现在重新分配卡住了6个小时,显示卡住的41%分区复制不足。 它具有复制3,尽管现在具有复制5。我想这是下面如何进行重新平衡的一部分,以便增加这些副本并在以后删除不需要的副本?
但是,节点3显示以下消息:
[2018-12-27 17:10:05,509] WARN [RequestSendThread controllerId=3] Controller 3 epoch 14 fails to send request (type=LeaderAndIsRequest, controllerId=3, controllerEpoch=14, partitionStates={events-125=PartitionState(controllerEpoch=14, leader=1, leaderEpoch=25, isr=3,1,2, zkVersion=57, replicas=1,6,2,3, isNew=false)}, liveLeaders=(172.31.10.35:9092 (id: 1 rack: eu-west-1c))) to broker 172.31.27.111:9092 (id: 3 rack: eu-west-1a). Reconnecting to broker. (kafka.controller.RequestSendThread)

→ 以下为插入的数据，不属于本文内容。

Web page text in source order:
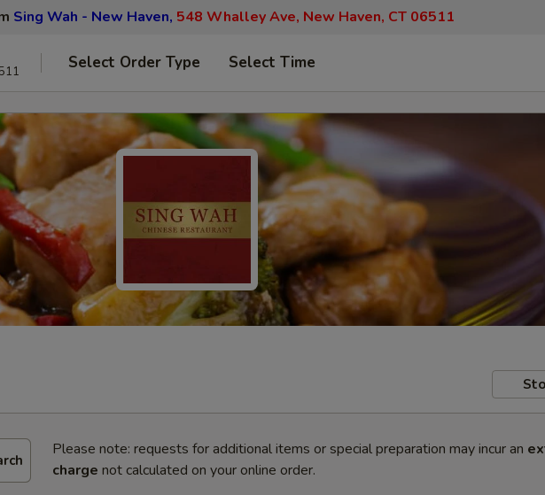
Sing Wah - New Haven, 548 Whalley Ave, New Haven, CT 06511
Select Order Type Select Time
Please note: requests for additional items or special preparation may incur an
charge not calculated on your online order.

因此,节点“ 3”出了点问题-我怎么知道它发生了什么?
这是我们两次尝试在相同分区大小的两个主题中重新分配分区。在前一种情况下,我们以相同的ID启用了另一台计算机作为新代理(重新启动容器无济于事),并且计算机恢复了。但是,如何避免这种情况发生?
根本原因是什么?
答案 0 :(得分:0)
自从写这篇文章以来已经过去了一段时间。但是,如果对任何人有帮助,我认为对设置有所帮助的是:增加
zookeeper.session.timeout.ms
,zookeeper.connection.timeout.ms
和replica.lag.time.max.ms
在我们的情况下是60000
。
从那时起,它再没有发生过。背后的想法是,某个经纪人在某个时刻失去了ZK会话,并在认为该经纪人还活着的经纪人与认为不是经纪人的ZK之间造成了误连接。由于某种原因,它永远不会被清除。增加这些设置可以延长会话的粘性时间。提防,要使真正死亡的经纪人过期也将花费更长的时间。